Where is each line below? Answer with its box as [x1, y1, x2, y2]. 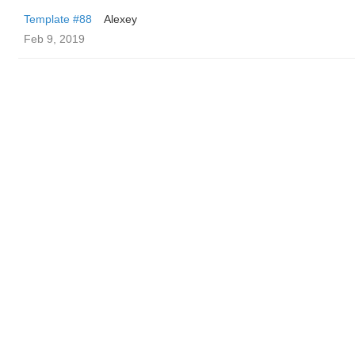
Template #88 [24, 13, 92, 25]
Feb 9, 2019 [24, 32, 85, 45]
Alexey [104, 13, 137, 25]
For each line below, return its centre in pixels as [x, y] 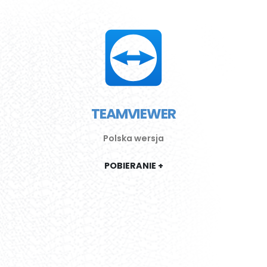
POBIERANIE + [133, 165]
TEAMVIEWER [133, 113]
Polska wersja [133, 138]
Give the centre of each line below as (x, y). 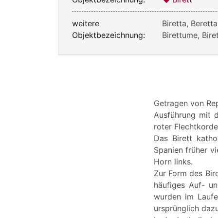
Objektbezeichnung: (109, 35)
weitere (86, 23)
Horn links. (173, 161)
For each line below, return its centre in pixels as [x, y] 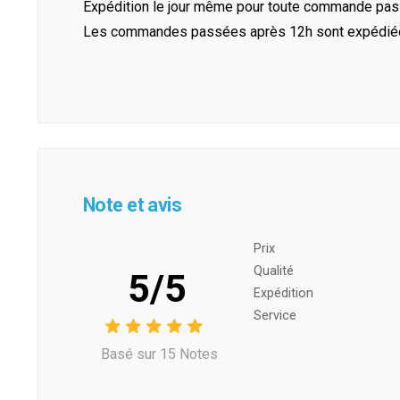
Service [275, 315]
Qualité [274, 271]
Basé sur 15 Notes [159, 354]
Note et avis [133, 205]
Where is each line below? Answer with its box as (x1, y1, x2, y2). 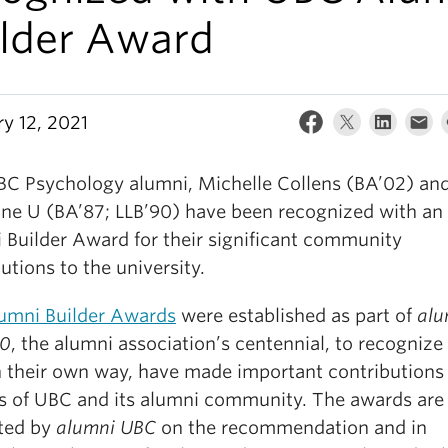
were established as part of (176, 305, 417, 326)
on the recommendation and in (156, 417, 427, 438)
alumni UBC (56, 417, 156, 438)
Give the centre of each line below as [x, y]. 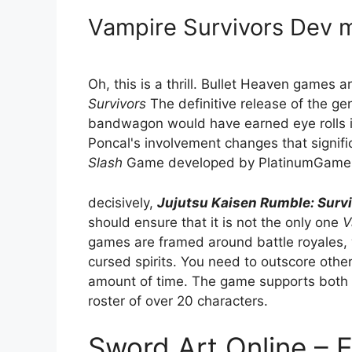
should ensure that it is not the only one [215, 222]
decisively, [123, 202]
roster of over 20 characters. [178, 301]
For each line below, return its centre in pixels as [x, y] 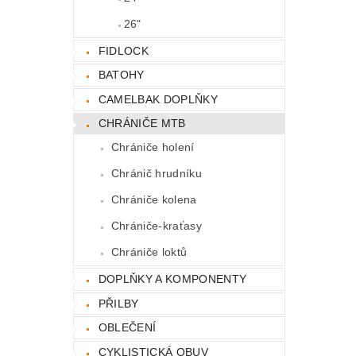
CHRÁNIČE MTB [142, 124]
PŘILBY [118, 303]
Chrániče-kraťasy [156, 226]
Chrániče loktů [149, 252]
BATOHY [121, 75]
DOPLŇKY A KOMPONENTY [172, 279]
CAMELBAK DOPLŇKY [158, 99]
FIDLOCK [124, 50]
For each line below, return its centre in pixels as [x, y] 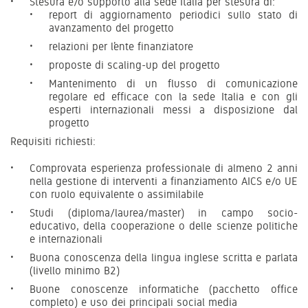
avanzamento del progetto [111, 27]
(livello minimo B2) [75, 270]
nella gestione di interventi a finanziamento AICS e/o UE [164, 181]
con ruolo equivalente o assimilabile [117, 194]
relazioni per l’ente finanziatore [121, 46]
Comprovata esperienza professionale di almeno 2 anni [164, 168]
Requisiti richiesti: [53, 141]
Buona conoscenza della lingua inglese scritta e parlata [164, 257]
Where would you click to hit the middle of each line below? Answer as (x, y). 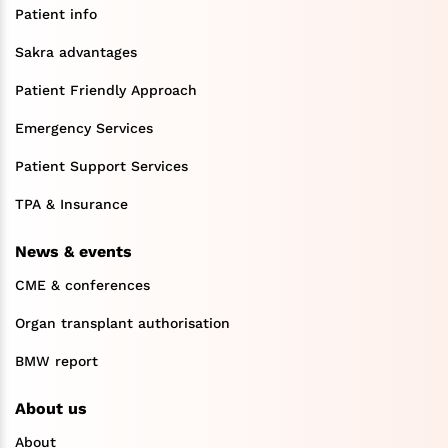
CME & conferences (82, 285)
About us (51, 409)
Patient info (56, 14)
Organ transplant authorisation (122, 323)
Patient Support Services (101, 166)
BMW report (56, 361)
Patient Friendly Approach (106, 90)
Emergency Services (84, 128)
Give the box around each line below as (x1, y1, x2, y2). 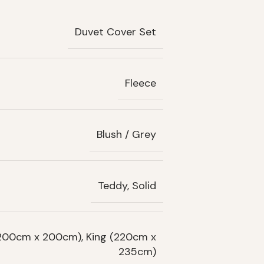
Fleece (125, 76, 156, 91)
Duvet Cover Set (75, 25, 156, 39)
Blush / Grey (97, 127, 156, 142)
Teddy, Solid (98, 179, 156, 193)
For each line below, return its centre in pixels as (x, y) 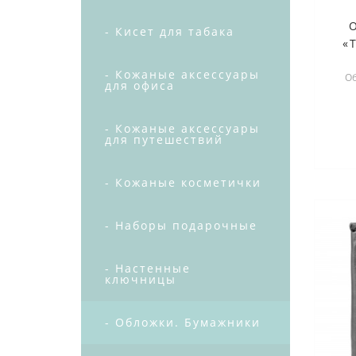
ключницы (141, 279)
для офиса (140, 85)
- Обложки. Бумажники (183, 322)
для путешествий (164, 139)
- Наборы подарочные (181, 225)
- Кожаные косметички (183, 182)
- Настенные (148, 268)
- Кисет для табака (170, 31)
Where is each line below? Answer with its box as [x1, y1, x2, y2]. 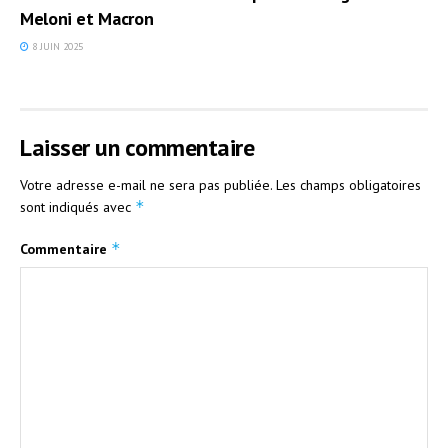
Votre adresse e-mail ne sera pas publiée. [20, 175, 272, 194]
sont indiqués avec [20, 197, 135, 216]
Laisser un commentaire [20, 131, 255, 163]
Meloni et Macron [20, 6, 154, 30]
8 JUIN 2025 [29, 39, 83, 53]
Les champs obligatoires [276, 175, 421, 194]
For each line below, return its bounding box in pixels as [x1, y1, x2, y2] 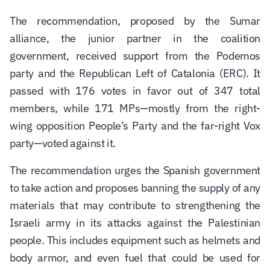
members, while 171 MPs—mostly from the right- [10, 101, 260, 116]
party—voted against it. [10, 136, 116, 151]
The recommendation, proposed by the [10, 14, 230, 28]
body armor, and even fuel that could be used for [10, 251, 260, 265]
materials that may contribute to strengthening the [10, 198, 260, 213]
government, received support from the [10, 49, 216, 63]
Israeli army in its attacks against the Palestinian [10, 216, 260, 230]
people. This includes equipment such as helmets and [10, 233, 260, 248]
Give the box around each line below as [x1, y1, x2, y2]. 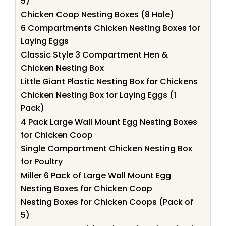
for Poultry [21, 155, 63, 167]
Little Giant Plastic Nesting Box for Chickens [21, 75, 198, 87]
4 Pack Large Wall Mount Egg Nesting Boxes [21, 116, 197, 128]
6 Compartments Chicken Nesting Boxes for [21, 22, 200, 34]
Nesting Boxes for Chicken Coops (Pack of [21, 196, 193, 208]
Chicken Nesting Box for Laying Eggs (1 [21, 89, 176, 101]
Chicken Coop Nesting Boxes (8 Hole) [21, 8, 174, 20]
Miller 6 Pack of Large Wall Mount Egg [21, 169, 171, 181]
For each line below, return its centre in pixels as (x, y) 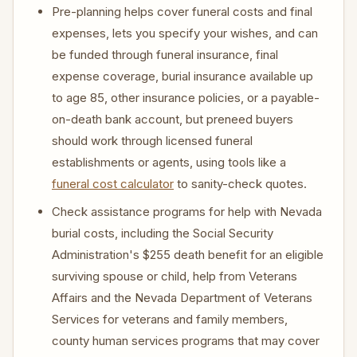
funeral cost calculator (113, 184)
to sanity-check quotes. (240, 184)
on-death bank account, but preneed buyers (173, 119)
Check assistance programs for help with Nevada (187, 212)
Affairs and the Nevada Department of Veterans (182, 298)
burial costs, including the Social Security (163, 233)
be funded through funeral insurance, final (165, 55)
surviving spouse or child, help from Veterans (175, 276)
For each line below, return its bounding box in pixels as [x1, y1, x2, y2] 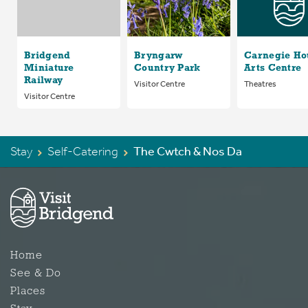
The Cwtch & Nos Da [133, 144, 242, 159]
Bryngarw [134, 51, 183, 62]
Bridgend [24, 51, 71, 62]
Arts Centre [244, 63, 302, 74]
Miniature [24, 63, 74, 74]
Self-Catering [47, 144, 118, 159]
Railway [24, 76, 63, 87]
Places [10, 286, 45, 298]
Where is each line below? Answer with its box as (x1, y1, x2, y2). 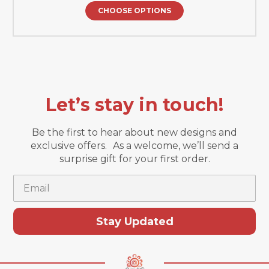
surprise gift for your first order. (59, 153, 210, 165)
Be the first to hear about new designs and (32, 127, 237, 139)
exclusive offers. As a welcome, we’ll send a (31, 140, 238, 152)
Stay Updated (95, 214, 174, 228)
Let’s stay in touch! (45, 94, 224, 116)
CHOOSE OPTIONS (98, 6, 171, 16)
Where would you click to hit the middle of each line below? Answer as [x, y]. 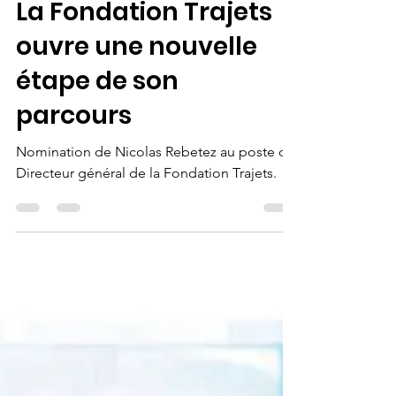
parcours [74, 151]
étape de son [97, 116]
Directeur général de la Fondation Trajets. [146, 208]
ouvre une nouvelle [137, 82]
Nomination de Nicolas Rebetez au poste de [156, 187]
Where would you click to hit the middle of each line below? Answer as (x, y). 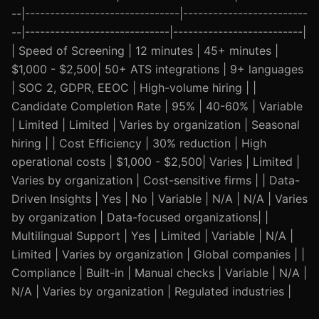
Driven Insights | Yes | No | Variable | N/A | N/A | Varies (159, 199)
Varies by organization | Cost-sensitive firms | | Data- (156, 180)
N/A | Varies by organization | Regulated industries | (151, 291)
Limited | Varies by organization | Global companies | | (158, 254)
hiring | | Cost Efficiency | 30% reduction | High (139, 143)
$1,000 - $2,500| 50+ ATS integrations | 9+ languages (157, 69)
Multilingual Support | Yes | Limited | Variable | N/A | (152, 236)
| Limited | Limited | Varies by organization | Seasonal (156, 125)
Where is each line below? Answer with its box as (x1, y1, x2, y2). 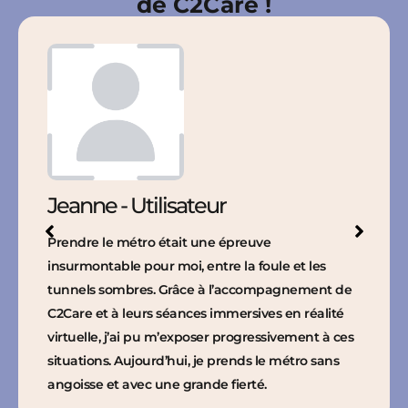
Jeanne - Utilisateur (47, 192, 226, 219)
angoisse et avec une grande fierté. (47, 376, 267, 393)
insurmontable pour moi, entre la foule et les (47, 258, 326, 275)
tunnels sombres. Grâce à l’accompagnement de (47, 281, 352, 299)
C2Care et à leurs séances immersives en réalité (47, 305, 344, 322)
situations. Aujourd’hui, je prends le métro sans (47, 352, 339, 370)
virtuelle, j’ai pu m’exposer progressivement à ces (47, 329, 353, 346)
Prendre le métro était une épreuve (47, 234, 270, 251)
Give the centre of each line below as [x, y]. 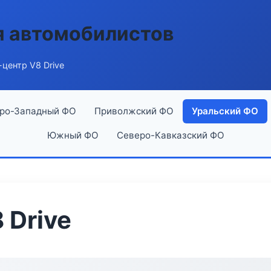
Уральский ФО [225, 111]
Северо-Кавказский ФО [170, 135]
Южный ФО [73, 135]
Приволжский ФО [134, 111]
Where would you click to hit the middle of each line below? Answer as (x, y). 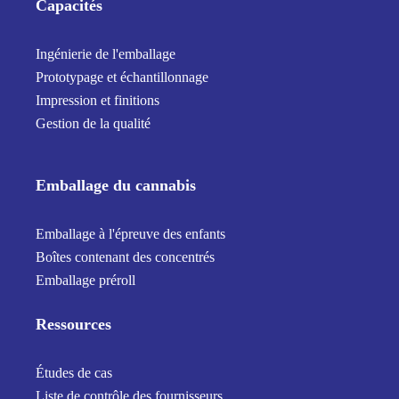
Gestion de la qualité (94, 123)
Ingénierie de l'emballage (106, 53)
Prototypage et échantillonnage (122, 77)
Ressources (74, 324)
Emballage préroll (86, 280)
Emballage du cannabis (116, 185)
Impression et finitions (98, 100)
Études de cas (74, 372)
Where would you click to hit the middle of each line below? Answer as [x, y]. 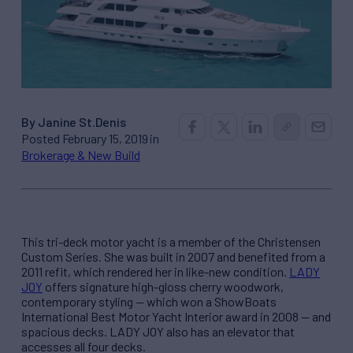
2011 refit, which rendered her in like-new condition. [155, 272]
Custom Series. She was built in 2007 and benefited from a [173, 257]
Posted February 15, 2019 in [91, 139]
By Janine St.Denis [74, 122]
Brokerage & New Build [81, 155]
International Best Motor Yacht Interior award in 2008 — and [176, 317]
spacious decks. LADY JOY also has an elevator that [158, 332]
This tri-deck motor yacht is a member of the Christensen [171, 242]
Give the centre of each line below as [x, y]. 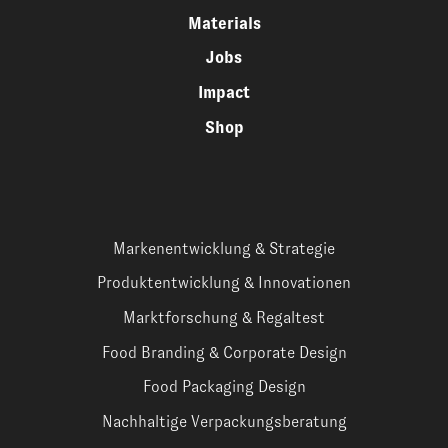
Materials [224, 23]
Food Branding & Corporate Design [224, 352]
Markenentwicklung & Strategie [224, 248]
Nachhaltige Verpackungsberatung [224, 422]
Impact [224, 93]
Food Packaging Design [224, 387]
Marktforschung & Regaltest [224, 318]
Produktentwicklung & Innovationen [224, 283]
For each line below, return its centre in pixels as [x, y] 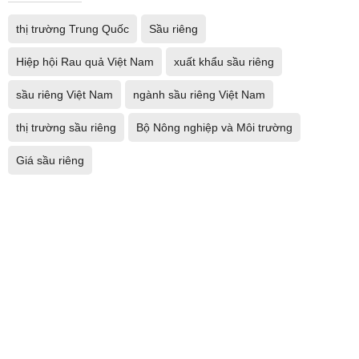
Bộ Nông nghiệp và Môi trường [214, 127]
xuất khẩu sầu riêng [224, 62]
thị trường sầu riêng [66, 127]
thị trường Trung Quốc [73, 29]
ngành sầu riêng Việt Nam [199, 95]
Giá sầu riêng [50, 160]
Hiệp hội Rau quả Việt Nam [85, 62]
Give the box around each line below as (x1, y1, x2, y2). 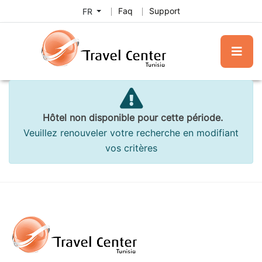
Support (149, 6, 181, 16)
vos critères (105, 143, 157, 154)
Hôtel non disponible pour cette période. (39, 112, 223, 123)
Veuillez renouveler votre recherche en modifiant (23, 127, 239, 139)
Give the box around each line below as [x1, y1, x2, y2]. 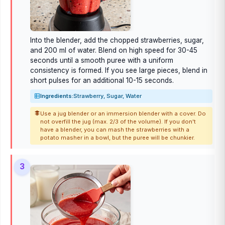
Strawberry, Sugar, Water [73, 92, 142, 100]
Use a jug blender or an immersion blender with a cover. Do [40, 110, 206, 118]
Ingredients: [40, 92, 73, 100]
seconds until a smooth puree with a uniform [30, 56, 173, 64]
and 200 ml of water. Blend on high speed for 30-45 [30, 46, 197, 54]
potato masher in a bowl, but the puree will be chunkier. [40, 134, 195, 142]
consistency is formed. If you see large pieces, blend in [30, 66, 207, 74]
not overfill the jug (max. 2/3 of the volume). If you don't [40, 118, 196, 126]
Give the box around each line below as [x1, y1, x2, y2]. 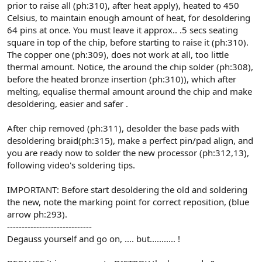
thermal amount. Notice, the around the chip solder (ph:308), [7, 60, 253, 73]
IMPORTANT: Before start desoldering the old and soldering [7, 183, 247, 195]
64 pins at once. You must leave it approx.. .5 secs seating [7, 23, 238, 36]
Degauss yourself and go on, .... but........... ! [7, 232, 180, 244]
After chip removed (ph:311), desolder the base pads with [7, 122, 239, 134]
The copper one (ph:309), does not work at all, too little [7, 48, 229, 60]
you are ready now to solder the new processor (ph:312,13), [7, 146, 249, 158]
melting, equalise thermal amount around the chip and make [7, 85, 252, 97]
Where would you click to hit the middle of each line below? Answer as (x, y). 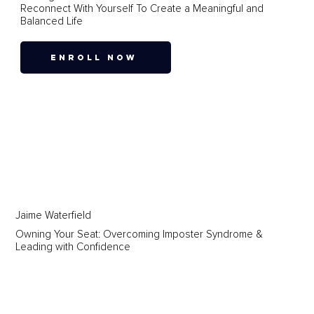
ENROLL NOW (94, 58)
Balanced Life (51, 21)
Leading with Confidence (73, 247)
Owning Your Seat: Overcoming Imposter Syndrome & (139, 234)
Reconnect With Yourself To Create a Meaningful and (142, 9)
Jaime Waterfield (53, 216)
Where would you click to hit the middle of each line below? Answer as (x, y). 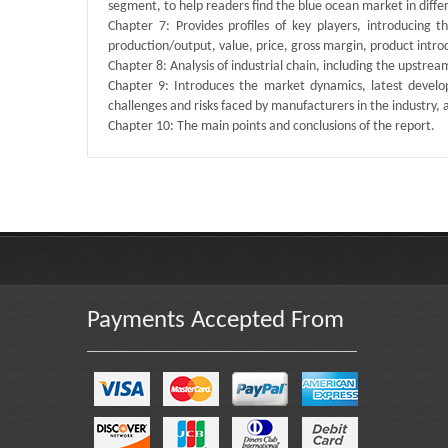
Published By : (127, 168)
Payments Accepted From (215, 320)
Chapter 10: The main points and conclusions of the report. (271, 127)
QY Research (202, 168)
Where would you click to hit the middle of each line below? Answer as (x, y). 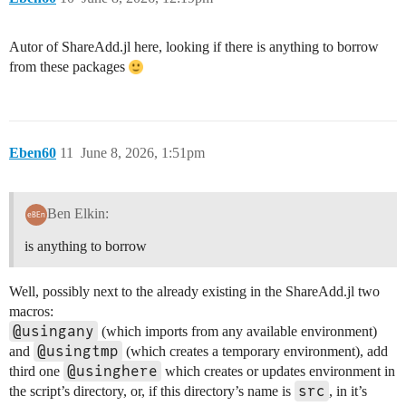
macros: (31, 311)
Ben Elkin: (77, 213)
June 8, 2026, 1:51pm (143, 152)
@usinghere (112, 371)
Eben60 (33, 152)
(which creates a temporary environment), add (255, 351)
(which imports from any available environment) (237, 331)
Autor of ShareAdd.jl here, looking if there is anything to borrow (194, 46)
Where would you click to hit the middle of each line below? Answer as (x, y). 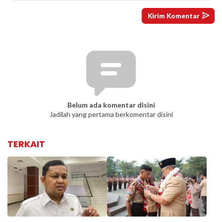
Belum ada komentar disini (111, 105)
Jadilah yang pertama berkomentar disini (111, 114)
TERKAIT (26, 144)
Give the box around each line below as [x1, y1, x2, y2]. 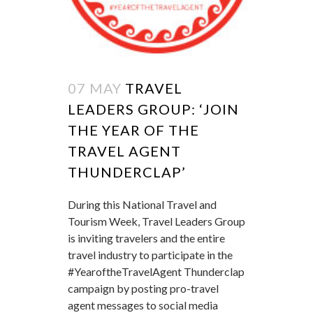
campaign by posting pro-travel [68, 282, 219, 295]
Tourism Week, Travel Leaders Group [68, 214, 245, 228]
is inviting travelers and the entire [68, 231, 225, 245]
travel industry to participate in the [68, 248, 233, 261]
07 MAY [68, 80, 122, 96]
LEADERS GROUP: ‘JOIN [68, 101, 239, 117]
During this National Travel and [68, 198, 217, 211]
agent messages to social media [68, 298, 218, 312]
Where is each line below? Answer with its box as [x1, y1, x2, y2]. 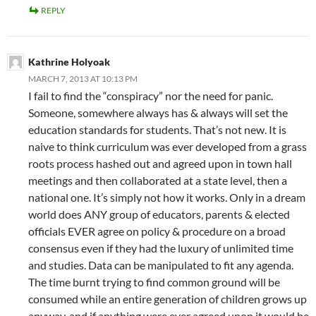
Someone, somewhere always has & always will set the [28, 106, 288, 120]
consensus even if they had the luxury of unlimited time [28, 241, 293, 255]
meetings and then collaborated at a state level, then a [28, 174, 287, 188]
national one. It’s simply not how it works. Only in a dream [28, 190, 305, 205]
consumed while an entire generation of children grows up [28, 292, 307, 306]
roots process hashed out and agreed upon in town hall [28, 157, 292, 171]
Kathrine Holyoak [28, 56, 110, 68]
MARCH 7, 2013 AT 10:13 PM [28, 73, 138, 85]
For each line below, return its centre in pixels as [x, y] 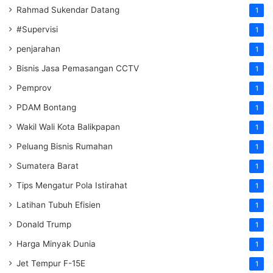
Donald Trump [44, 225]
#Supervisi [37, 30]
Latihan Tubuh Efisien [58, 205]
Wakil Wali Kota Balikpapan [68, 127]
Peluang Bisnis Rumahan [65, 147]
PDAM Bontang [46, 108]
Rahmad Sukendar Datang [68, 10]
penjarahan [38, 49]
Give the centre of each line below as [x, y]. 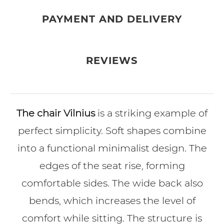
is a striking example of [152, 113]
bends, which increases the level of [112, 200]
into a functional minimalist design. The [112, 148]
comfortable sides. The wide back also [112, 183]
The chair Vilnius [57, 113]
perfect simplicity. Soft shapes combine [112, 130]
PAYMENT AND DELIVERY [112, 19]
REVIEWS [112, 60]
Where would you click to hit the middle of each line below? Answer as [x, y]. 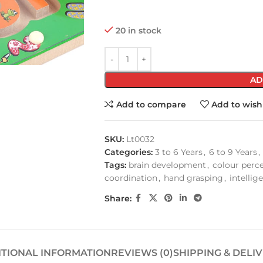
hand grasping [193, 178]
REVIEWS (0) [142, 253]
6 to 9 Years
+++++
* TASK DETAILS
To complete this exercise, transcribe exactly the lines above from the one that holds "PŘILBY [118, 303]" through the one that holds "- Кисет для табака (170, 31)". Pictures stay out.

* TASK OUTPUT
PŘILBY [118, 303]
Chrániče-kraťasy [156, 226]
Chrániče loktů [149, 252]
BATOHY [121, 75]
DOPLŇKY A KOMPONENTY [172, 279]
CAMELBAK DOPLŇKY [158, 99]
FIDLOCK [124, 50]
For each line below, return its centre in pixels as [x, y] 
avanzamento del progetto [111, 27]
(livello minimo B2) [75, 270]
nella gestione di interventi a finanziamento AICS e/o UE [164, 181]
con ruolo equivalente o assimilabile [117, 194]
relazioni per l’ente finanziatore [121, 46]
Comprovata esperienza professionale di almeno 2 anni [164, 168]
Requisiti richiesti: [53, 141]
Buona conoscenza della lingua inglese scritta e parlata [164, 257]
Where would you click to hit the middle of each line below? Answer as (x, y). 
CME & conferences (82, 285)
About us (51, 409)
Patient info (56, 14)
Organ transplant authorisation (122, 323)
Patient Support Services (101, 166)
BMW report (56, 361)
Patient Friendly Approach (106, 90)
Emergency Services (84, 128)
Give the box around each line below as (x1, y1, x2, y2). 
Fleece (125, 76, 156, 91)
Duvet Cover Set (75, 25, 156, 39)
Blush / Grey (97, 127, 156, 142)
Teddy, Solid (98, 179, 156, 193)
For each line below, return its centre in pixels as (x, y) 
ключницы (141, 279)
для офиса (140, 85)
- Обложки. Бумажники (183, 322)
для путешествий (164, 139)
- Наборы подарочные (181, 225)
- Кожаные косметички (183, 182)
- Настенные (148, 268)
- Кисет для табака (170, 31)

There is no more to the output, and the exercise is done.